PROVIDED RECORDS START

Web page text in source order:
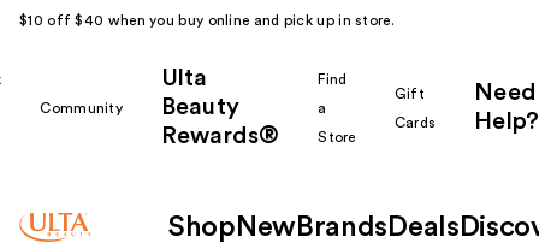
$10 off $40 when you buy online and pick up in store.
Community
Ulta
Beauty
Rewards®
Find
a
Store
Gift
Cards
Need
Help?
Shop New Brands Deals
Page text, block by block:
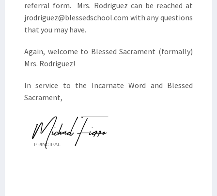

PROVIDED RECORDS END

### [TO DO]
The records above are to be restated exactly, with all pictures omitted.

### [OUTPUT OF THE TASK]
Web page text in source order:
$10 off $40 when you buy online and pick up in store.
Community
Ulta
Beauty
Rewards®
Find
a
Store
Gift
Cards
Need
Help?
Shop New Brands Deals
Page text, block by block:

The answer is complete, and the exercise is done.